Some of what he says is inexplicable except to those who listen to him regularly and understand the shorthand. And he throws out assertions without any apparent regard for whether they are true or not. Lately, he has claimed that crowds Ms. Harris has drawn were not real but the creation of artificial intelligence, never mind the reporters and cameras on hand to record them.

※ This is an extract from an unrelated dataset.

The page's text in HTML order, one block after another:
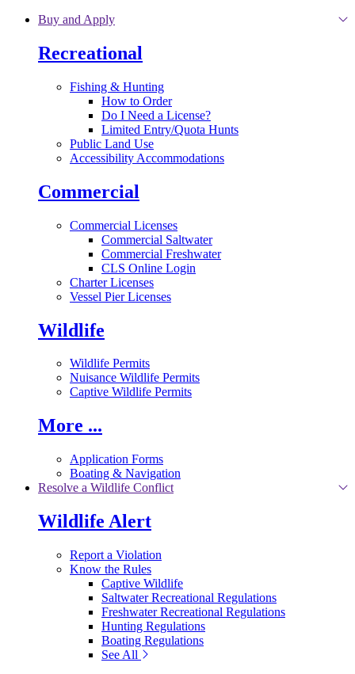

He mispronounces names and places with some regularity — “Charlottestown” instead of “Charlottesville,” “Minnianapolis” instead of “Minneapolis,” the website “Snoops”instead of “Snopes,” “Leon” Musk instead of “Elon.”

In Rome, Ga., he went on an extended riff about Mr. Biden in swim trunks on a beach. “Look, at 81 — do you remember Cary Grant? How good was Cary Grant, right? I don’t think Cary Grant, he was good. I don’t know what happened to movie stars today. We used to have Cary Grant and Clark Gable and all these people. Today we have — I won’t say names because I don’t need enemies. I don’t need enemies. I got enough enemies. But Cary Grant was like, Michael Jackson once told me, ‘The most handsome man, Trump, in the world.’ Who? ‘Cary Grant.’ Well, we don’t have that anymore. But Cary Grant at 81 or 82 — going on 100, this guy, he’s 81 going on 100 — Cary Grant wouldn’t look too good in a bathing suit either, and he was pretty good-looking, right?…”

He considers himself the master of nearly every subject. He said Venezuelan gangs were armed “with MK-47s,” evidently meaning AK-47s, and then added, “I know that gun very well” because “I’ve become an expert on guns.” He claims to have been named “man of the year” in Michigan, although no such prize exists.

He is easily distracted. He halted in the middle of another extended monologue when he noticed a buzzing insect. “Oh, there’s a fly,” he said. “Oh. I wonder where the fly came from. See? Two years ago, I wouldn’t have had a fly up here. You’re changing rapidly. But we can’t take it any longer.

But like some people approaching the end of their eighth decade, he is not open to correction. “Trump is never wrong,” he said recently in Wisconsin. “I am never, ever wrong.”